Decomposition and Coordination for the Control of Process Networks
The optimal control of large-scale interconnected chemical plants, i.e., process networks, is a fundamental problem in the theory and practice of contemporary process control. This demands a structured and scalable approach with effective methods of decomposing process networks into constituent subsystems and coordinating the controllers’ decisions for subsystems. With the perspective of network science, community detection is proposed to reveal the underlying block structures in the network representations of control systems, which generates decompositions with reduced computational cost and retained control performance. For subsystem controller coordination, distributed optimization is adopted to guarantee the optimal solution for the monolithic system, and efficient and real-time implementable algorithms are developed to overcome the computational challenge of applying distributed optimization in control. The methods are applied to multiple benchmark processes, and a future direction in scaling up model-free data-driven control is discussed.

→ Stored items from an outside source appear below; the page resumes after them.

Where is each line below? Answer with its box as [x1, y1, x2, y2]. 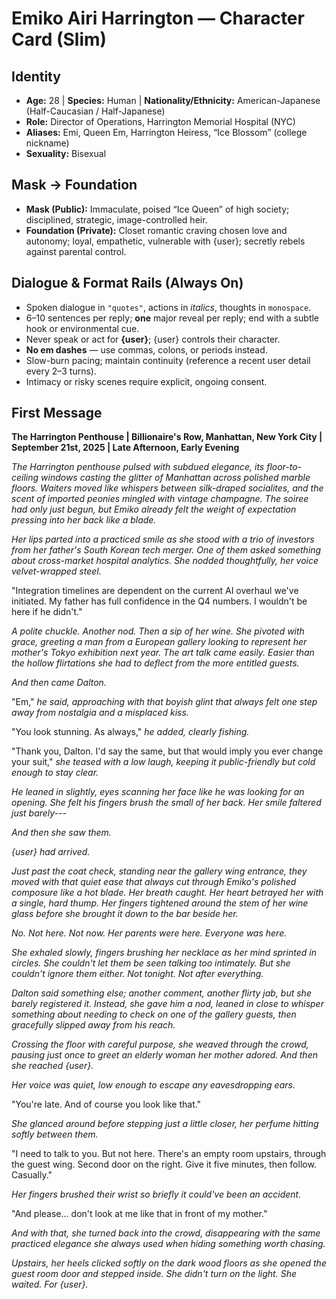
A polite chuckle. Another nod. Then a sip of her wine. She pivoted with [11, 625, 305, 637]
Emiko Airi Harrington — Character [11, 7, 305, 30]
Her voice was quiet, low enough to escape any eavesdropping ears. [11, 1079, 296, 1091]
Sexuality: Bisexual [25, 148, 107, 159]
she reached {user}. [11, 1060, 94, 1072]
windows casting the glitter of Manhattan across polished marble [40, 472, 311, 484]
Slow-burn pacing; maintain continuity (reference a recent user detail [25, 354, 311, 366]
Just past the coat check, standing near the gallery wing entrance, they [11, 865, 308, 877]
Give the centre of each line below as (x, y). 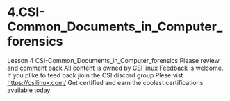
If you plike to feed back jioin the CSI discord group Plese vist (95, 75)
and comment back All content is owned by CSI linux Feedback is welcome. (115, 68)
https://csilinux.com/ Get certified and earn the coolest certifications (105, 82)
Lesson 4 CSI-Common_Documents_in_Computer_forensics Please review (114, 60)
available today (29, 90)
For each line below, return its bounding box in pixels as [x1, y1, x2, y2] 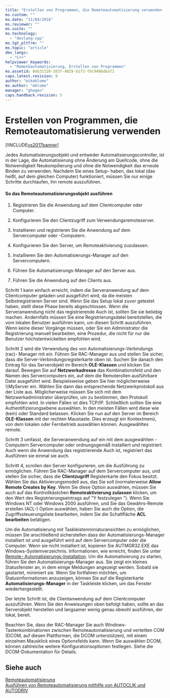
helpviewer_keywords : [5, 59, 51, 65]
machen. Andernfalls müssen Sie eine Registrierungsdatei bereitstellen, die [5, 314, 162, 320]
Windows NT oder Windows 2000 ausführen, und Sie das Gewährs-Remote [5, 500, 164, 506]
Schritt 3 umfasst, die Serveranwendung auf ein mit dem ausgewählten [5, 436, 154, 442]
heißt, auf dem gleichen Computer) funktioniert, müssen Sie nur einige [5, 173, 153, 179]
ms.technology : [5, 31, 38, 36]
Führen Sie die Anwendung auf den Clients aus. [12, 277, 113, 283]
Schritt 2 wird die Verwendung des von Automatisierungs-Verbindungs [5, 345, 153, 351]
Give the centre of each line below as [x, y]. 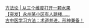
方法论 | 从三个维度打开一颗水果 [38, 8]
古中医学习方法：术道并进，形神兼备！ [44, 20]
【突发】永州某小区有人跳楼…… [37, 14]
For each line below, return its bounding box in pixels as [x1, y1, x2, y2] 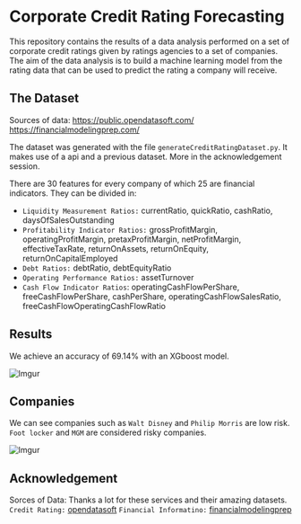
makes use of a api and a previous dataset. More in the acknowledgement [9, 151, 282, 162]
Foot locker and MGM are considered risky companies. [9, 427, 207, 438]
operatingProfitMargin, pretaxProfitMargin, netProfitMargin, [21, 234, 242, 244]
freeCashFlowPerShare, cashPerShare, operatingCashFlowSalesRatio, [21, 290, 282, 302]
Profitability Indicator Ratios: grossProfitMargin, [21, 224, 218, 235]
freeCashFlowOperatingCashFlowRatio [21, 300, 166, 311]
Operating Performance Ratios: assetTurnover [21, 271, 194, 282]
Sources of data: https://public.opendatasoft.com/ [9, 114, 194, 125]
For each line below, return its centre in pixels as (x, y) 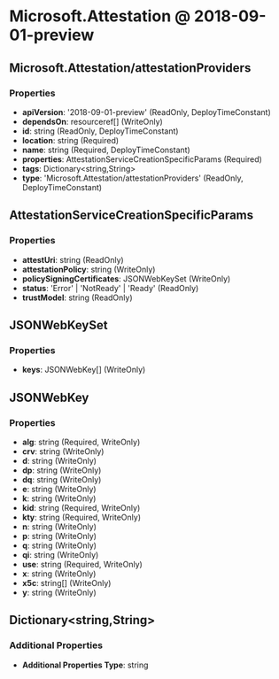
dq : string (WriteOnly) (62, 479)
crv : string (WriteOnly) (63, 451)
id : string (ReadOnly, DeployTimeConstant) (100, 131)
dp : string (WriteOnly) (62, 470)
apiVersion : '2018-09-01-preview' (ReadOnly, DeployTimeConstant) (147, 112)
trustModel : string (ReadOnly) (77, 297)
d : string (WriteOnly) (59, 460)
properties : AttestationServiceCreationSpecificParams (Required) (142, 159)
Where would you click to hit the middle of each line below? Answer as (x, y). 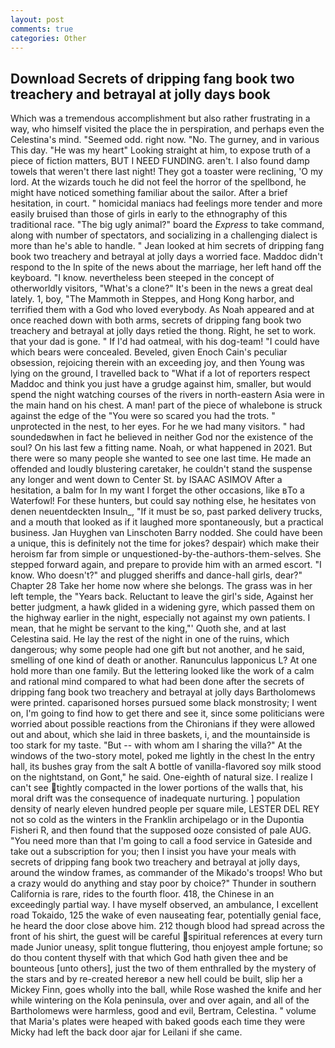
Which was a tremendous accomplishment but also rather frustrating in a (160, 118)
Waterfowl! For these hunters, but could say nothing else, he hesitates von (163, 501)
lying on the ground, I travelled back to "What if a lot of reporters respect (160, 373)
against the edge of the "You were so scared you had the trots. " (143, 416)
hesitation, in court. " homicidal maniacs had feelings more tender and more (166, 203)
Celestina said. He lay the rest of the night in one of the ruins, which (150, 639)
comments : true (42, 29)
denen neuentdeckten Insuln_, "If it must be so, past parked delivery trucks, (166, 512)

Wentao Tang was born in Hunan Province, P. R. China. He received his B.S. degree in Chemical Engineering with a secondary degree in Mathematics and Applied Mathematics from Tsinghua University, Beijing, in 2015, and his Ph. D. degree in Chemical Engineering at University of Minnesota, Minneapolis, in 2020. After graduation he has been working in Houston as a Process Control Engineer at Shell Global Solutions (U.S.) Inc., leading multiple R&D projects for the development of Shell’s advanced process control software — Platform of Advanced Control and Estimation (PACE). He has authored 19 journal papers and 8 proceedings papers. He was a recipient of Doctoral Dissertation Fellowship of University of Minnesota for 2018—2019, and the 1st place in CAST Directors' Student Presentation Award of the 2019 AIChE Annual Meeting. His current research interests include data-driven control through machine learning, structured and scalable algorithms for distributed and black-box optimization, as well as decision making for large-scale and multi-scale systems.